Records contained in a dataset

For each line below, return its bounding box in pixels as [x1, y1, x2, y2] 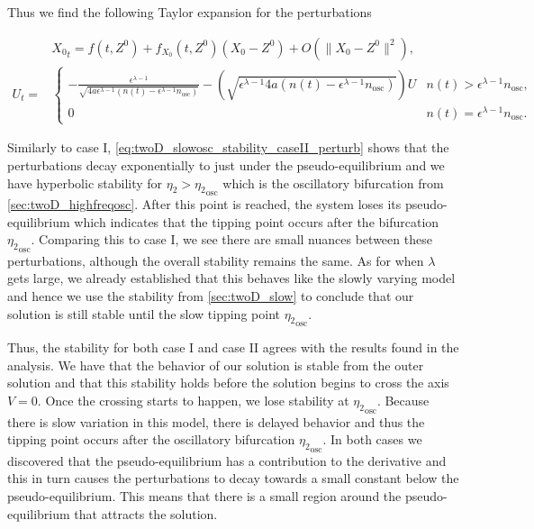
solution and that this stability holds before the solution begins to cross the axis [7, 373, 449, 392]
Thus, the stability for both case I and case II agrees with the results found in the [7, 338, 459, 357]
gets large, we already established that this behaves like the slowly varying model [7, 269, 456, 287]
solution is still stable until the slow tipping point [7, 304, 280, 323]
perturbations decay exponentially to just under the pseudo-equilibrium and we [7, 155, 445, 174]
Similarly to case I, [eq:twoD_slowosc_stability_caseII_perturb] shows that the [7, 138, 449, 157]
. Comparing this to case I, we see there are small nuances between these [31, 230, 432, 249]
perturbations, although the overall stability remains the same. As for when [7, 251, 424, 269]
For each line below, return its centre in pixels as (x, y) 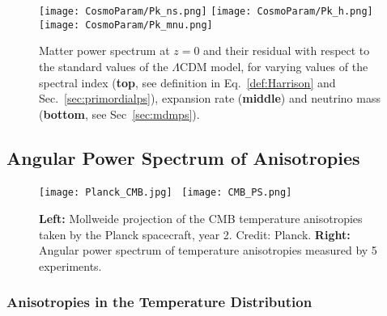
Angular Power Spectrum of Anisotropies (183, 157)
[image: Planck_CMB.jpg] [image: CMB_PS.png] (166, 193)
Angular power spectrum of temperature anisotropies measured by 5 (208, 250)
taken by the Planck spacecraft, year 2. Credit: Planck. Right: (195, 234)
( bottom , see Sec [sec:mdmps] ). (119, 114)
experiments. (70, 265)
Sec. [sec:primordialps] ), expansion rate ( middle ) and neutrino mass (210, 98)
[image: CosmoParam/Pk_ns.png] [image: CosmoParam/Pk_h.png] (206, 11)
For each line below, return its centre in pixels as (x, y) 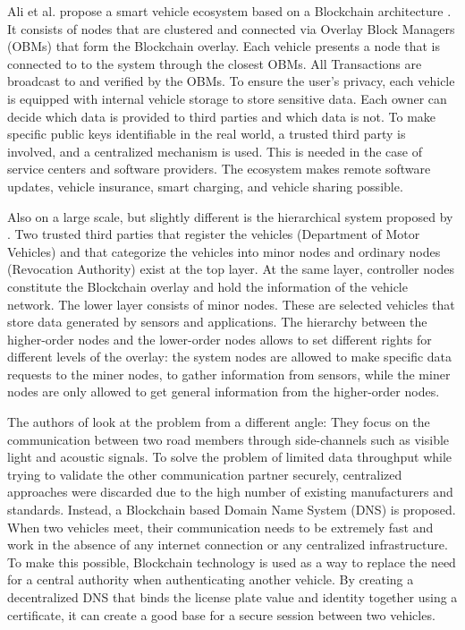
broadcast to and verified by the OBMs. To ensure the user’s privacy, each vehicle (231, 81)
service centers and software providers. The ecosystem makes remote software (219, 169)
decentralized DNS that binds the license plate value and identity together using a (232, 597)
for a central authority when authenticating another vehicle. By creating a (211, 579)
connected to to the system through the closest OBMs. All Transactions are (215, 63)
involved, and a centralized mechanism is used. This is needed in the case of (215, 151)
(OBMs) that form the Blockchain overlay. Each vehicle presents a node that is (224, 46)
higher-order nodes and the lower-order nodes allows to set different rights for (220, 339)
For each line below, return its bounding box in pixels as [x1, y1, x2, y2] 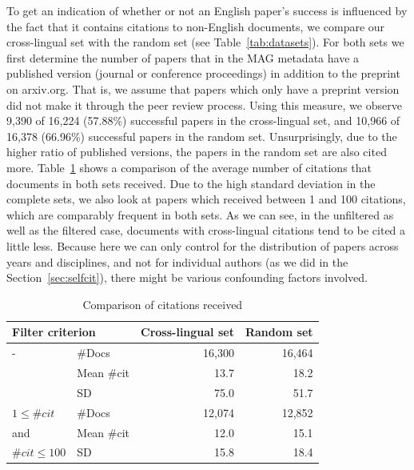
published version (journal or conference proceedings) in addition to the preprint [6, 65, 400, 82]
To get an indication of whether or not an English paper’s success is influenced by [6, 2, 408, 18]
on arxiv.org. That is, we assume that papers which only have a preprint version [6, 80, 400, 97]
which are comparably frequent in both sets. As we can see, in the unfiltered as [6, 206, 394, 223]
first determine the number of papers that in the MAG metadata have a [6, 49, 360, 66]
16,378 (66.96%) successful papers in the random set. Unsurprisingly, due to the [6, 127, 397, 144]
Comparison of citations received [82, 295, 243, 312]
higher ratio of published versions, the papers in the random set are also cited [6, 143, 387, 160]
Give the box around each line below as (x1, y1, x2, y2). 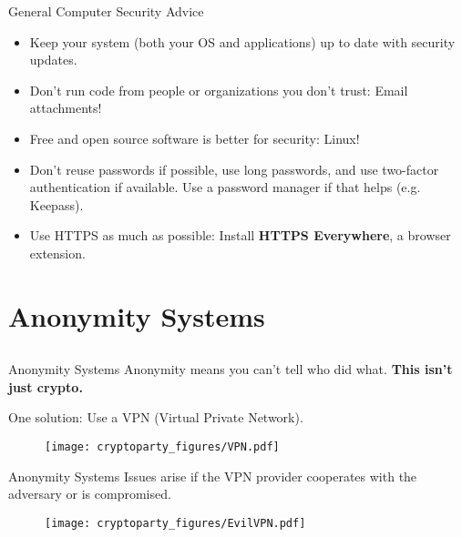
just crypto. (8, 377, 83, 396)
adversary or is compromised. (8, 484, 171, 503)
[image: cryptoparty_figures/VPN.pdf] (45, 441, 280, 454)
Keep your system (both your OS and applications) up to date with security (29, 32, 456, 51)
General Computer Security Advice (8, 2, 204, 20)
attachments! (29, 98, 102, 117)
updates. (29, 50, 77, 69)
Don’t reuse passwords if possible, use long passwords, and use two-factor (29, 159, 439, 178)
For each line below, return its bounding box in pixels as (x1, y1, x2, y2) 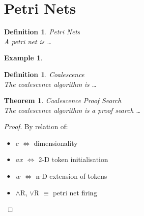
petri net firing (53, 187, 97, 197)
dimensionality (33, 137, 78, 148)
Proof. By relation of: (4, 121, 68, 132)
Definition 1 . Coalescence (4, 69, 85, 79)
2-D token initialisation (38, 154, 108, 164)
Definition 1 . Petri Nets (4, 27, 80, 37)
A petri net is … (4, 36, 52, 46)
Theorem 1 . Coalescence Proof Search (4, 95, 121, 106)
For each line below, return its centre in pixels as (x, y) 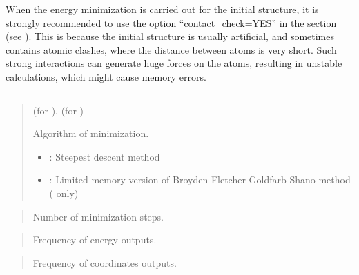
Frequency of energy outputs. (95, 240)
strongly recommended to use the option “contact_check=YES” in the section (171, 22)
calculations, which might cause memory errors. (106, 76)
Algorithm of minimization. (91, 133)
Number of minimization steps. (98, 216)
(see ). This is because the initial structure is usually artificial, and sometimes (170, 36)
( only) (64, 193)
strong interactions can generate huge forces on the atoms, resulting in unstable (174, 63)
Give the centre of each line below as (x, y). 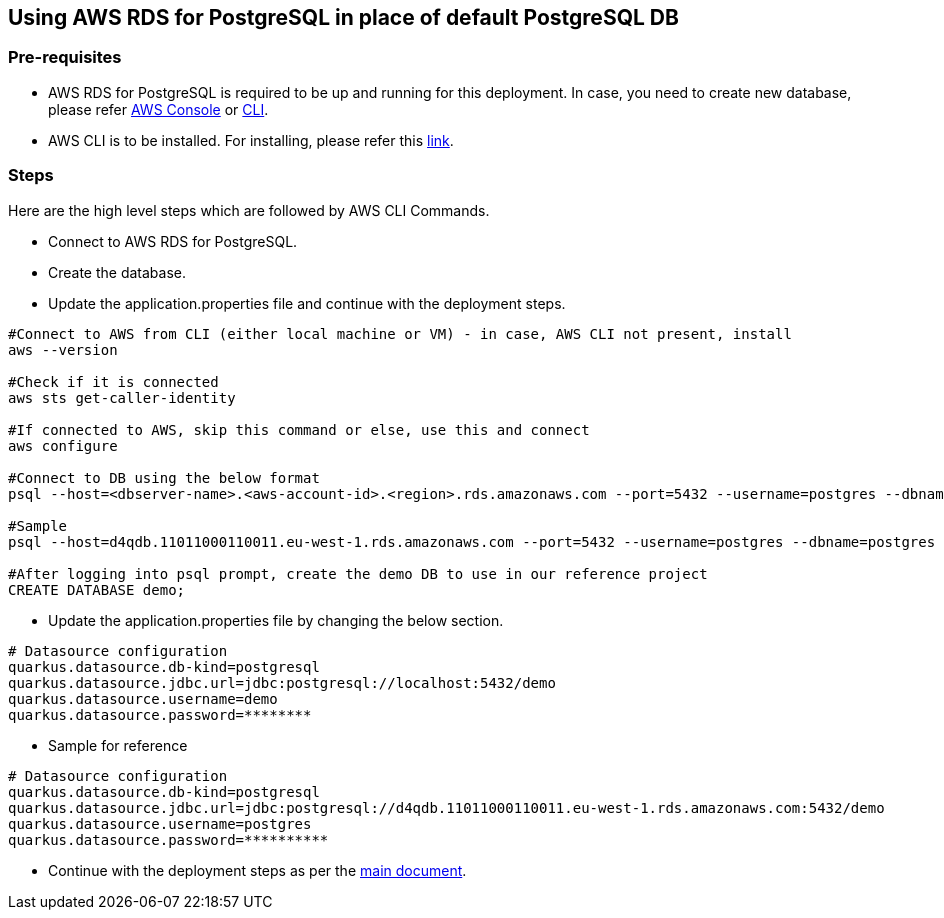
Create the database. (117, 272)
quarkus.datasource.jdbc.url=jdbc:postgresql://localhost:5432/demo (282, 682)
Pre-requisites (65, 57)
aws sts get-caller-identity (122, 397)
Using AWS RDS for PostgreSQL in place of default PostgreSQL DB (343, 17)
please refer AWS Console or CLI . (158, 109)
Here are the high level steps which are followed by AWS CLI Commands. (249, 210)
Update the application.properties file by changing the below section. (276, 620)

* * *

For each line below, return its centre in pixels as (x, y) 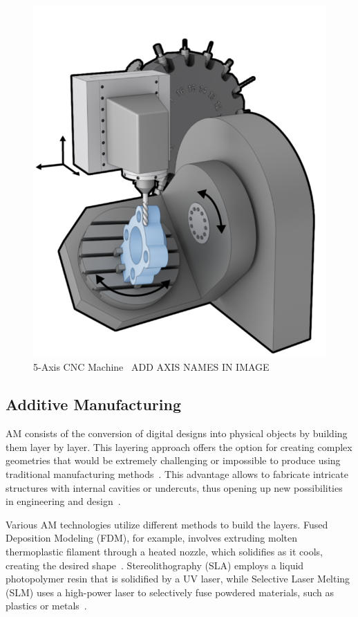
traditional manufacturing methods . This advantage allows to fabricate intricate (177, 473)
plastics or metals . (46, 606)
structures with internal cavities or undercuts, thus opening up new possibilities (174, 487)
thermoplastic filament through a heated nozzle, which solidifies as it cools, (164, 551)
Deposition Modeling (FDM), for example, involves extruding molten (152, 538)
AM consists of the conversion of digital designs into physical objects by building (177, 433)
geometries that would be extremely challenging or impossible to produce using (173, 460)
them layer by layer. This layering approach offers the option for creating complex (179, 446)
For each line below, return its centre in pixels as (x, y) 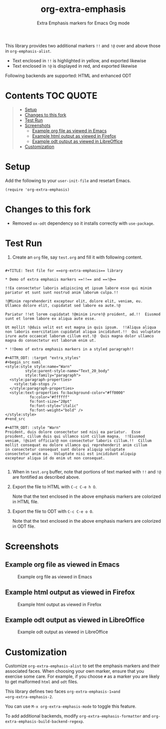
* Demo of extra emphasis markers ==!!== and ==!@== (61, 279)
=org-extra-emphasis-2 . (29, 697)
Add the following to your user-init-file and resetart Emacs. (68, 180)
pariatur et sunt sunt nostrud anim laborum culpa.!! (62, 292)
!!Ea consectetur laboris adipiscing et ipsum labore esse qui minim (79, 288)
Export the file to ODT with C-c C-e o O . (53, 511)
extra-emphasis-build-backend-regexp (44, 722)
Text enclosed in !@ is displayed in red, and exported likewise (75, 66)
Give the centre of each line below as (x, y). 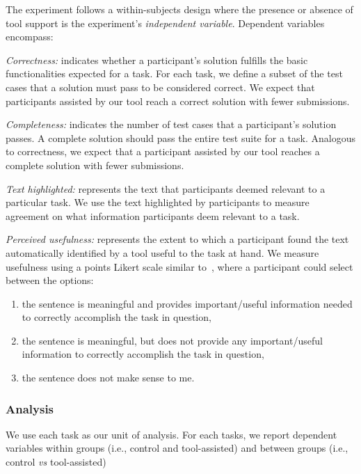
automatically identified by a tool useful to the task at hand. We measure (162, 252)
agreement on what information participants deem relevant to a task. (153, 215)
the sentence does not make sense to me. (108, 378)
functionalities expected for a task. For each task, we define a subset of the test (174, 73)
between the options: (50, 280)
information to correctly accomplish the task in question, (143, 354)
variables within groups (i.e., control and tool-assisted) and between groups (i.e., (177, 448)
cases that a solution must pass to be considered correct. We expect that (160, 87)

**Problem requirements**
Above are the records; copy exactly the lines from the one with "16,378 (66.96%) successful" through the one with "Don’t reuse passwords", including both, and nothing more. Leave out pictures.

**Output below**
16,378 (66.96%) successful papers in the random set. Unsurprisingly, due to the [6, 127, 397, 144]
Comparison of citations received [82, 295, 243, 312]
higher ratio of published versions, the papers in the random set are also cited [6, 143, 387, 160]
Give the box around each line below as (x1, y1, x2, y2). 
just crypto. (8, 377, 83, 396)
adversary or is compromised. (8, 484, 171, 503)
[image: cryptoparty_figures/VPN.pdf] (45, 441, 280, 454)
Keep your system (both your OS and applications) up to date with security (29, 32, 456, 51)
General Computer Security Advice (8, 2, 204, 20)
attachments! (29, 98, 102, 117)
updates. (29, 50, 77, 69)
Don’t reuse passwords if possible, use long passwords, and use two-factor (29, 159, 439, 178)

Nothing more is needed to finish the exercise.